Classification of data refers to the subdivision of the data into parts on the basis of certain shared characteristics. For example, the number of students enrolled in a particular university can be classified on the basis of the following characteristics:
- Academic Scores.
- Economic Background.
- Course of Study
Classifying data on the basis of these characteristics might reveal for instance, whether the economic backgrounds of the students have any effect on their academic scores or not. Thus we see that classification is very important to get a full picture of the data. We now list some of the main purposes of data classification.
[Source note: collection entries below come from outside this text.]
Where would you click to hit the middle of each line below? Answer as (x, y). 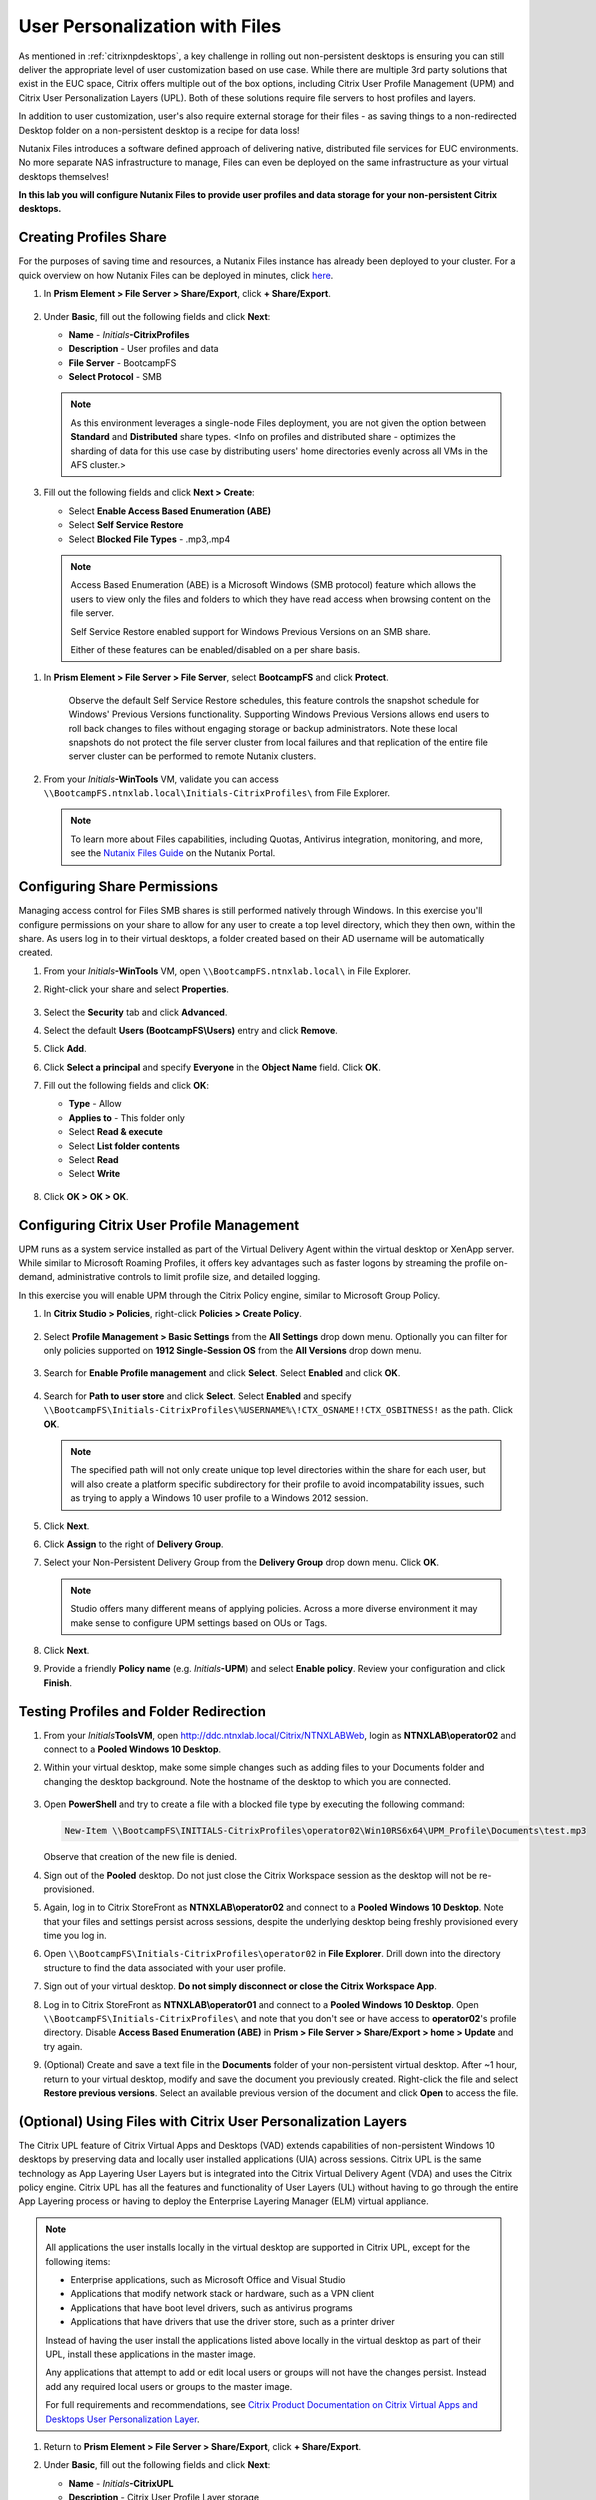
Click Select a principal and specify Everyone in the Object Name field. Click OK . (212, 1067)
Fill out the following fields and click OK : (126, 1086)
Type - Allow (95, 1104)
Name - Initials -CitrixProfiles (129, 334)
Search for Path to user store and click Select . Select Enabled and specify (197, 1396)
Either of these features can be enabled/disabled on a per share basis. (215, 649)
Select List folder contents (124, 1146)
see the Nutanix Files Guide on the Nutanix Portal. (173, 853)
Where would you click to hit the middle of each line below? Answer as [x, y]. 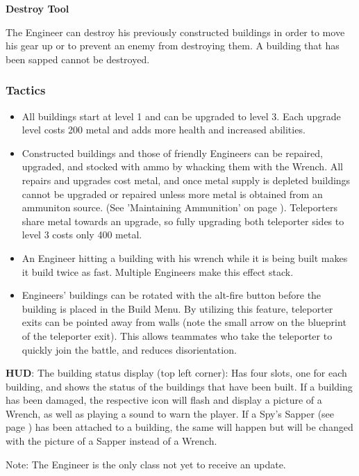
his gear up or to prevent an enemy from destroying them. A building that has [173, 46]
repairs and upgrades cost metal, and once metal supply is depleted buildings [186, 180]
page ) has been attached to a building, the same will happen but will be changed [179, 427]
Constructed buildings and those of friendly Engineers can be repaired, [172, 153]
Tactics [26, 90]
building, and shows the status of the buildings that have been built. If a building [179, 386]
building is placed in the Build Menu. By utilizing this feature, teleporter [177, 308]
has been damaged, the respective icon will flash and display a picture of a [164, 400]
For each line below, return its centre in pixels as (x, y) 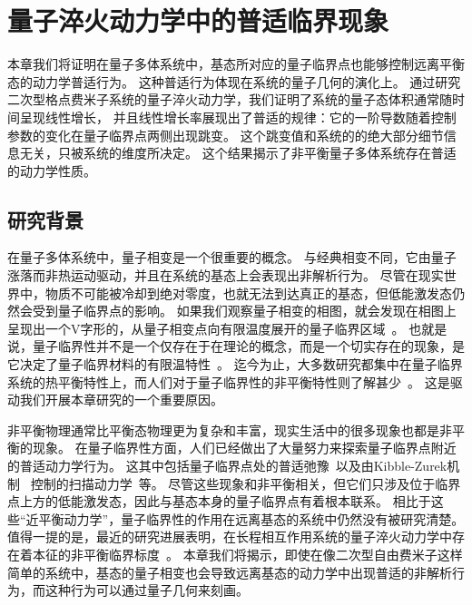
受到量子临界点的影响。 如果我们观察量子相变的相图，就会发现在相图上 (244, 311)
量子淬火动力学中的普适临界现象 (198, 20)
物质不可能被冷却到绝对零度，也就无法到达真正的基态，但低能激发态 (248, 293)
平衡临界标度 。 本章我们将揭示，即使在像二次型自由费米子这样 (273, 554)
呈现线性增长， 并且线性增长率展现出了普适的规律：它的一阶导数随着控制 (238, 117)
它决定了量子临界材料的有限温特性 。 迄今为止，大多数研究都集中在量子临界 (235, 364)
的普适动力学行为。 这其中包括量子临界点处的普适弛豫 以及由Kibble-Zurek (227, 466)
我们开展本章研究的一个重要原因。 (121, 400)
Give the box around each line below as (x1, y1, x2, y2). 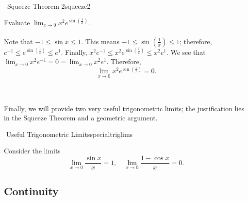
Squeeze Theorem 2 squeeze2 (7, 1, 91, 11)
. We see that (166, 47, 206, 57)
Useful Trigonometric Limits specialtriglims (6, 129, 133, 139)
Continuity (4, 183, 59, 198)
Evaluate (4, 17, 30, 27)
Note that (4, 36, 33, 46)
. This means (81, 36, 120, 46)
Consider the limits (4, 145, 61, 155)
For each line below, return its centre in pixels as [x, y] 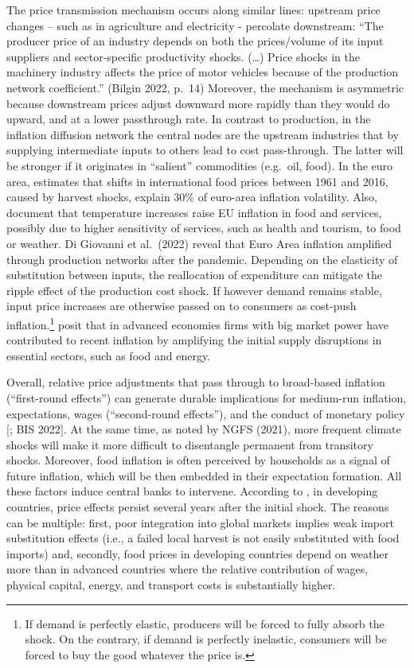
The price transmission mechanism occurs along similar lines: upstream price [193, 10]
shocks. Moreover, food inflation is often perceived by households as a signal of [198, 460]
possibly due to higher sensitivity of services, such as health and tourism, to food [204, 228]
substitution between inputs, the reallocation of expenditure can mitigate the [195, 275]
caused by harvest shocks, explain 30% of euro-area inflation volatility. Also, [192, 197]
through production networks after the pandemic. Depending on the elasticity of [202, 259]
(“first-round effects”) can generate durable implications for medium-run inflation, [207, 397]
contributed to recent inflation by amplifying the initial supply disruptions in [194, 340]
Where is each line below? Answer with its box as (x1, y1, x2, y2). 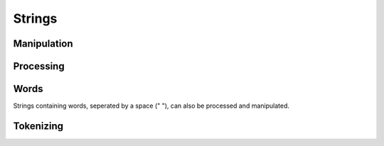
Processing (13, 60, 65, 72)
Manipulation (13, 38, 74, 50)
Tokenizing (13, 120, 64, 132)
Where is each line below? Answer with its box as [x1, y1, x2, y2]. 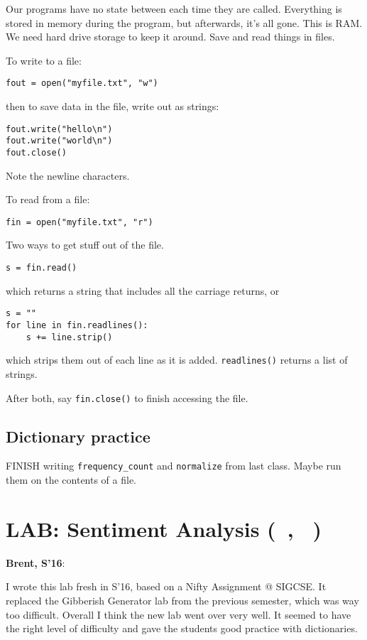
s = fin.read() [6, 263, 77, 273]
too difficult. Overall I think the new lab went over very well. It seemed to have [6, 607, 351, 622]
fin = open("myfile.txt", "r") [6, 217, 153, 227]
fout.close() [6, 147, 67, 158]
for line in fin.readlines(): [6, 320, 148, 330]
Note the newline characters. [6, 168, 130, 183]
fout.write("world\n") [6, 136, 113, 146]
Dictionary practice [6, 425, 150, 447]
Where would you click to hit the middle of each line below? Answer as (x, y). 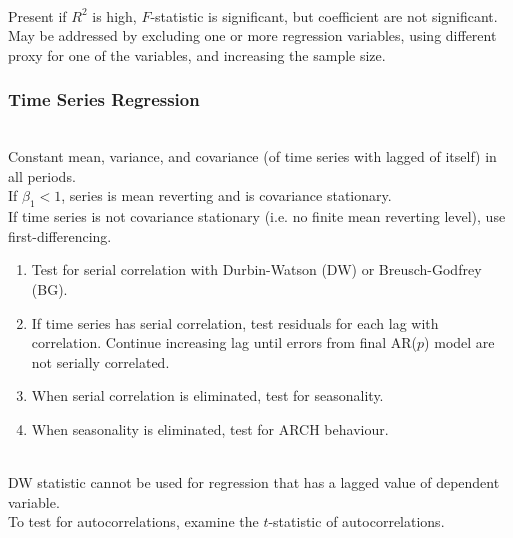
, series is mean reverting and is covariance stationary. (226, 195)
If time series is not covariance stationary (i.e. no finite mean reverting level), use (257, 216)
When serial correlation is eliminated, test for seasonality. (207, 395)
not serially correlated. (100, 361)
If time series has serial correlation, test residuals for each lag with (235, 322)
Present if (37, 15)
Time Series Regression (104, 99)
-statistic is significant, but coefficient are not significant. (324, 15)
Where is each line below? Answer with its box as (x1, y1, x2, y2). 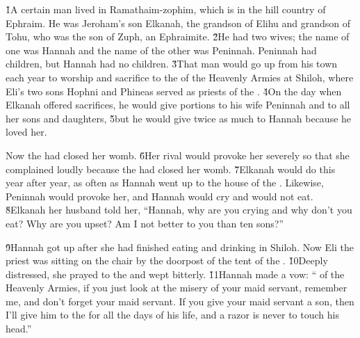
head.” (6, 321, 32, 336)
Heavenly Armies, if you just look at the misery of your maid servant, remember (6, 280, 347, 295)
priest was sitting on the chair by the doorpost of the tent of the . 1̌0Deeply (6, 253, 328, 268)
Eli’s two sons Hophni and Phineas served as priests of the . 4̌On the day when (6, 83, 342, 98)
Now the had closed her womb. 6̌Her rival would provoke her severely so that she (6, 147, 350, 162)
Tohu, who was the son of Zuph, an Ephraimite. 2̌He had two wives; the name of (6, 29, 350, 44)
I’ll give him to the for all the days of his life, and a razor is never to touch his (6, 307, 339, 322)
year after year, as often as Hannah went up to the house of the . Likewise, (6, 175, 324, 190)
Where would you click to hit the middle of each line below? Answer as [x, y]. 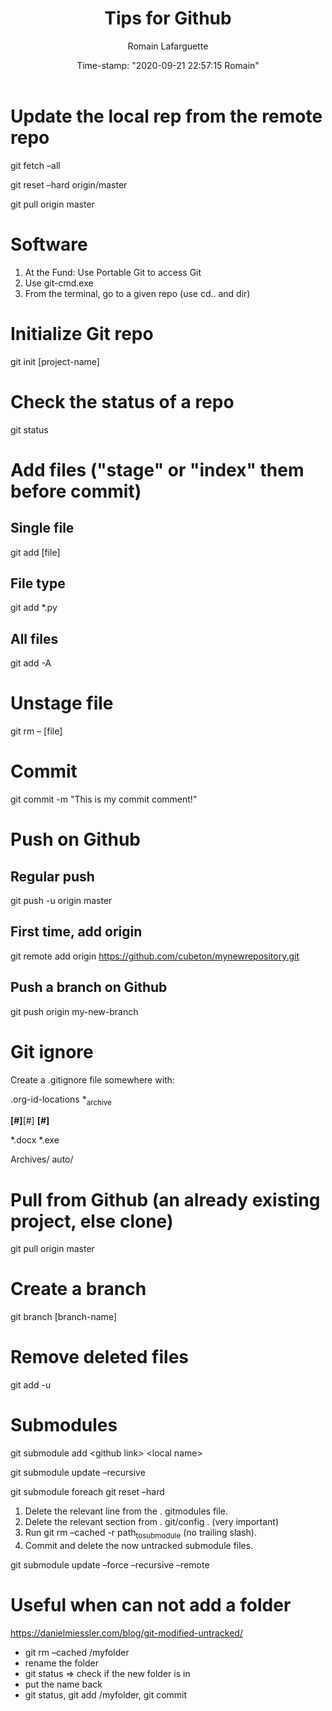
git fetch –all [35, 165]
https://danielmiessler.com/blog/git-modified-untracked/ [126, 1633]
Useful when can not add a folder [151, 1605]
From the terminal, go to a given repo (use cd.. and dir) [137, 293]
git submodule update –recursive [78, 1473]
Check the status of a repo [122, 401]
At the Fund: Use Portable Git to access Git [113, 272]
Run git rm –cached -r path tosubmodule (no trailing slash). [141, 1534]

Purpose of Data Classification:
1. Condensing the Data
Dividing the data into different groups allows us to present the data in a much more compact and simplified form. For instance, data becomes much easier to grasp and understand if it is presented in tabular form rather than simply a sequence of numerical values.
2. Enables Comparisons
Classifying the data allows us to make comparisons on the basis of the criteria used for classification. For example, if we are given the data about the gender composition of students at a university enrolled in different courses we can compare the number of males and females in different courses of study (Liberal Arts vs The Sciences).
3. Detecting Casual Relationships
We can make judgments about whether one variable is affected by another variable in the classification. For example, it is well known that scores obtained in standardized academic testing are correlated with the economic background of the students.
4. Allows Further Statistical Analysis
We can conduct different statistical tests to carry out further analysis of the classified data. For example, suppose that we are given the average scores of students enrolled in a particular course. Suppose that half of the students are taught using a particular teaching method and the other half are taught using a different teaching method. We can then carry out a Z test to determine whether the effect due to the teaching method on exam scores is significant on not.